Daarna moet in ieder geval een nieuw warmteplan worden vastgesteld. Als de ontwikkelingen daar aanleiding toe geven, kan de gemeenteraad het plan wijzigen (tussentijds een nieuw plan vaststellen of het plan aanpassen). Dit zou het geval kunnen zijn wanneer over de energiezuinigheids- en/of milieuprestatie van het warmtenet actuele gegevens beschikbaar zijn gekomen, die substantieel afwijken van de aan het vastgestelde warmteplan ten grondslag liggende gegevens, of wanneer de bouwopgave in het warmteplangebied in de loop der tijd dusdanig wijzigt dat dit gevolgen heeft voor het geplande aantal aansluitingen op het warmtenet.

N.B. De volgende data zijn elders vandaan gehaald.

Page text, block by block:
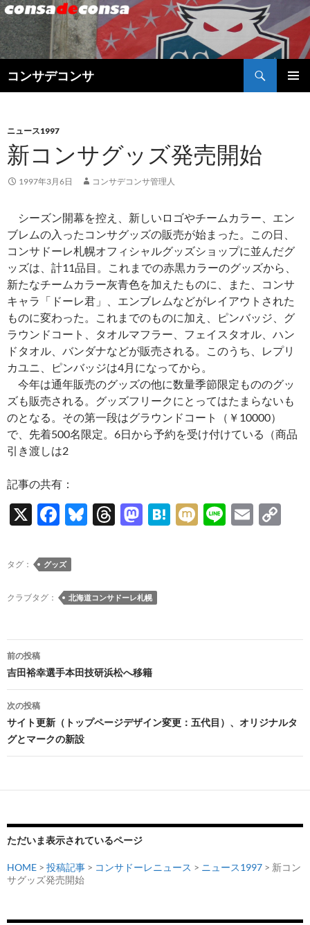
コンサデコンサ
索
ン
ツ
へ
キ
ニュース1997
新コンサグッズ発売開始
1997年3月6日 コンサデコンサ管理人
シーズン開幕を控え、新しいロゴやチームカラー、エン
ブレムの入ったコンサグッズの販売が始まった。この日、
コンサドーレ札幌オフィシャルグッズショップに並んだグ
ッズは、計11品目。これまでの赤黒カラーのグッズから、
新たなチームカラー灰青色を加えたものに、また、コンサ
キャラ「ドーレ君」、エンブレムなどがレイアウトされた
ものに変わった。これまでのものに加え、ピンバッジ、グ
ラウンドコート、タオルマフラー、フェイスタオル、ハン
ドタオル、バンダナなどが販売される。このうち、レプリ
カユニ、ピンバッジは4月になってから。
今年は通年販売のグッズの他に数量季節限定もののグッ
ズも販売される。グッズフリークにとってはたまらないも
のとなる。その第一段はグラウンドコート（￥10000）
で、先着500名限定。6日から予約を受け付けている（商品
引き渡しは2
記事の共有：
X
F
e
o
k
Bl
y
T
ds
M
o
H
M Li
E
k
タグ： グッズ
クラブタグ： 北海道コンサドーレ札幌
投
稿
ナ
ビ
ゲ
シ
ョ
ン
前の投稿
吉田裕幸選手本田技研浜松へ移籍
次の投稿
サイト更新（トップページデザイン変更：五代目）、オリジナルタ
グとマークの新設
ただいま表示されているページ
HOME > 投稿記事 > コンサドーレニュース > ニュース1997 > 新コン
サグッズ発売開始
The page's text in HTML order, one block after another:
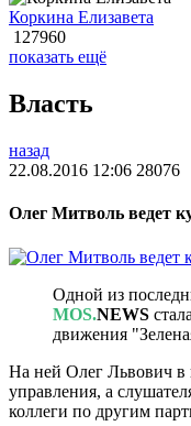
Коркина Елизавета
127960
показать ещё
Власть
назад
22.08.2016 12:06 28076
Олег Митволь ведет
Одной из
MOS.NEWS
движения
На ней Олег Львович в
управления, а
коллеги по другим
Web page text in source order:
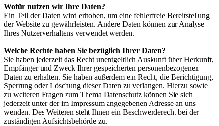
Wofür nutzen wir Ihre Daten?
Ein Teil der Daten wird erhoben, um eine fehlerfreie Bereitstellung
der Website zu gewährleisten. Andere Daten können zur Analyse
Ihres Nutzerverhaltens verwendet werden.
Welche Rechte haben Sie bezüglich Ihrer Daten?
Sie haben jederzeit das Recht unentgeltlich Auskunft über Herkunft,
Empfänger und Zweck Ihrer gespeicherten personenbezogenen
Daten zu erhalten. Sie haben außerdem ein Recht, die Berichtigung,
Sperrung oder Löschung dieser Daten zu verlangen. Hierzu sowie
zu weiteren Fragen zum Thema Datenschutz können Sie sich
jederzeit unter der im Impressum angegebenen Adresse an uns
wenden. Des Weiteren steht Ihnen ein Beschwerderecht bei der
zuständigen Aufsichtsbehörde zu.
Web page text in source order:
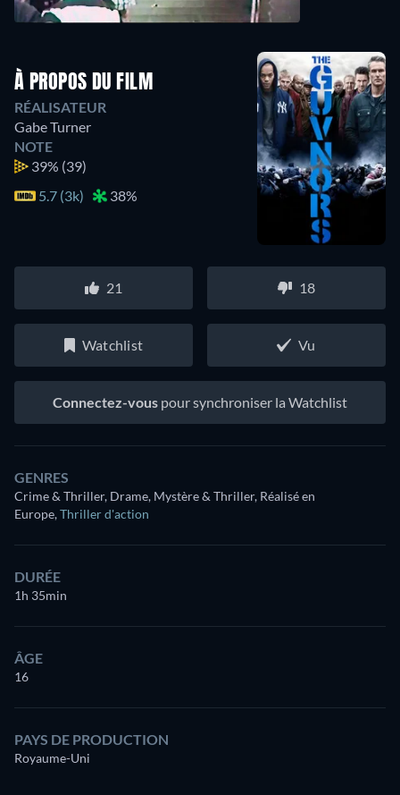
À PROPOS DU FILM
RÉALISATEUR
Gabe Turner
NOTE
39% (39)
5.7 (3k)
38%
21 18
Watchlist Vu
Connectez-vous pour synchroniser la Watchlist
GENRES
Crime & Thriller, Drame, Mystère & Thriller, Réalisé en
Europe,Thriller d'action
DURÉE
1h 35min
ÂGE
16
PAYS DE PRODUCTION
Royaume-Uni
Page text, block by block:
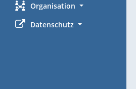
Organisation
Datenschutz
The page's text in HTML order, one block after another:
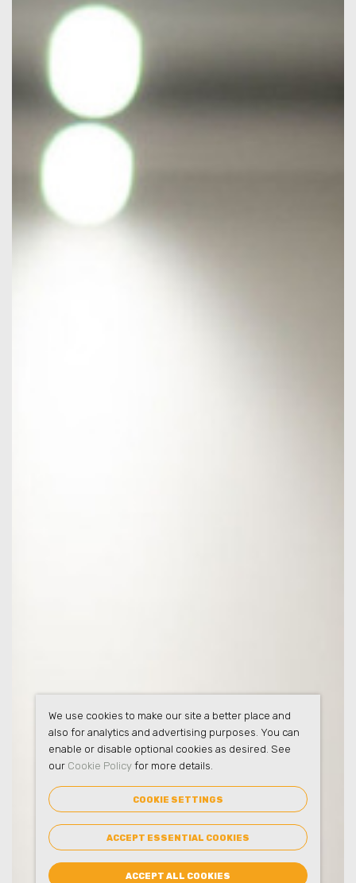
We use cookies to make our site a better place and
also for analytics and advertising purposes. You can
enable or disable optional cookies as desired. See
our Cookie Policyfor more details.
COOKIE SETTINGS
ACCEPT ESSENTIAL COOKIES
ACCEPT ALL COOKIES
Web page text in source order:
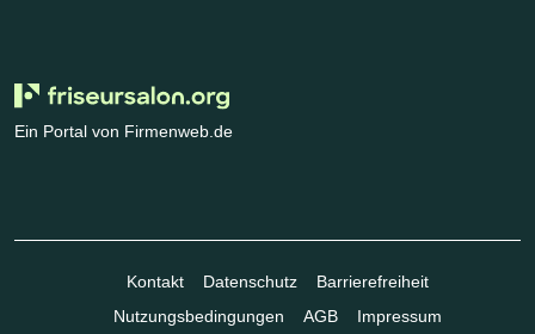
Ein Portal von Firmenweb.de
Kontakt Datenschutz
Barrierefreiheit
Nutzungsbedingungen
AGB Impressum
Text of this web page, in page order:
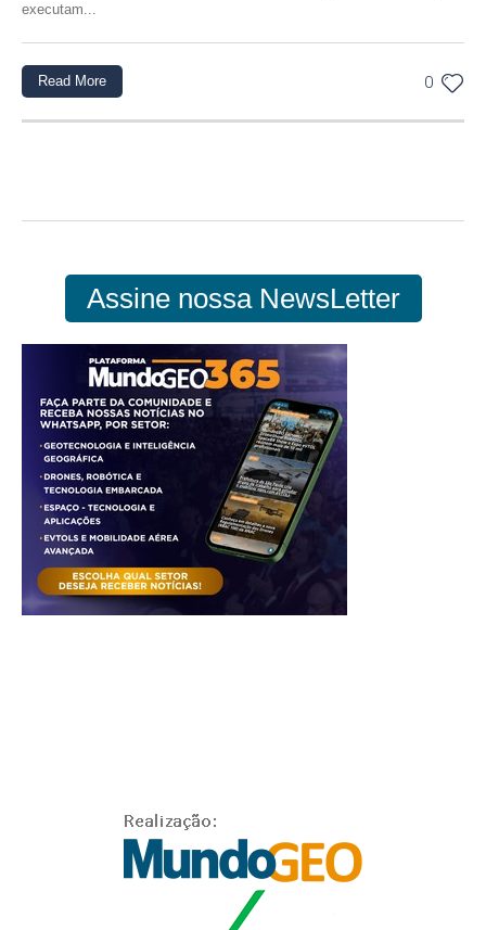
executam...
0
Read More
Assine nossa NewsLetter
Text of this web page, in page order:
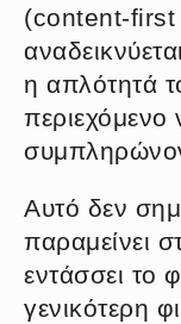
(content-
η απλότητά
περιεχόμενο
Αυτό δεν
παραμείνει
εντάσσει το
γενικότερη
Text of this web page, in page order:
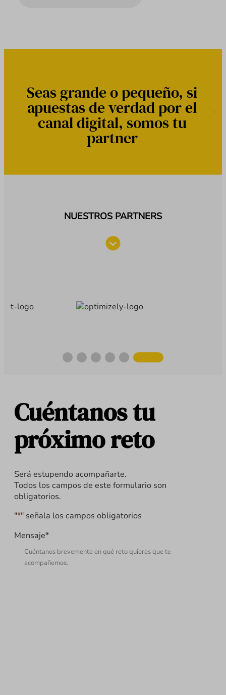
Seas grande o pequeño, si
apuestas de verdad por el
canal digital, somos tu
partner
NUESTROS PARTNERS
Cuéntanos tu
próximo reto
Será estupendo acompañarte.
Todos los campos de este formulario son
obligatorios.
"*" señala los campos obligatorios
Mensaje*

Uit de samenhang met artikel 22.10 «Aansluiting op distributienet voor warmte» volgt dat een warmteplan kan worden vastgesteld door gemeenten die tot aanleg van een nieuw distributienet willen overgaan. Wanneer een gemeente in verschillende gebieden tot aanleg van warmtenetten wil overgaan, moet het warmteplan per distributienet worden vastgesteld. Het gebied moet in het warmteplan zo nauwkeurig mogelijk worden afgebakend, bijvoorbeeld door een van het warmteplan deel uitmakende plankaart. In het warmteplan moet het geplande aantal aansluitingen op het distributienet worden aangegeven. Dat is van belang omdat de aansluitplicht op grond van artikel 22.10, eerste lid, onder a, niet meer van toepassing is op in het warmteplangebied te bouwen bouwwerken wanneer het in het warmteplan geplande aantal aansluitingen daadwerkelijk is bereikt. Dit wordt beoordeeld op het moment van het indienen van de aanvraag om een vergunning voor een omgevingsplanactiviteit voor het bouwen van een bouwwerk. Als aan het geplande aantal aansluitingen is voldaan, is vrijwillige aansluiting niet uitgesloten. In de fase dat het geplande aantal aansluitingen nog niet is bereikt, geldt de aansluitplicht overigens ook wanneer het definitieve distributienet nog niet gereed is en bouwwerken tijdelijk collectief van warmte worden voorzien door transport van in hulpketels opgewekte warmte totdat de definitieve infrastructuur gereed is.

In het warmteplan moet de te bereiken mate van energiezuinigheid en bescherming van het milieu van de aansluiting op het distributienet voor warmte, gebaseerd op de energiezuinigheid van dat distributienet en het opwekkingsrendement van de over dat distributienet getransporteerde warmte, worden aangegeven. Het gaat daarbij om de mate die bereikt wordt wanneer het in het warmteplan aangegeven aantal aansluitingen op dat distributienet is bereikt. Deze mate van energiezuinigheid en bescherming van het milieu moet duidelijk zijn aangegeven, bijvoorbeeld aan de hand van getallen voor CO2, en NOx, zodat eenvoudig kan worden getoetst of sprake is van een aan aansluiting op het warmtenet gelijkwaardige oplossing.

De gemeenteraad is bevoegd het warmteplan vast te stellen. Hiermee is zeker gesteld dat de te maken gemeentelijke keuzen over de aanleg van warmtenetten in een gebied via een voor belanghebbenden transparant en democratisch gelegitimeerd proces tot stand komen. Voor het warmteplan gelden – als onderdeel van het omgevingsplan – geen specifieke inhoudelijke vereisten.

Als een gemeente geen warmteplan heeft vastgesteld of niet tijdig (binnen de afgesproken periode) opnieuw heeft vastgesteld, dan kan in die gemeente artikel 22.10 «Aansluiting op distributienet voor warmte» niet worden toegepast. In die gemeente kan op basis van vrijwilligheid worden aangesloten op het warmtenet. Zie ook de toelichting op het begrip distributienet voor warmte en de toelichting bij artikel 22.10 «Aansluiting op distributienet voor warmte».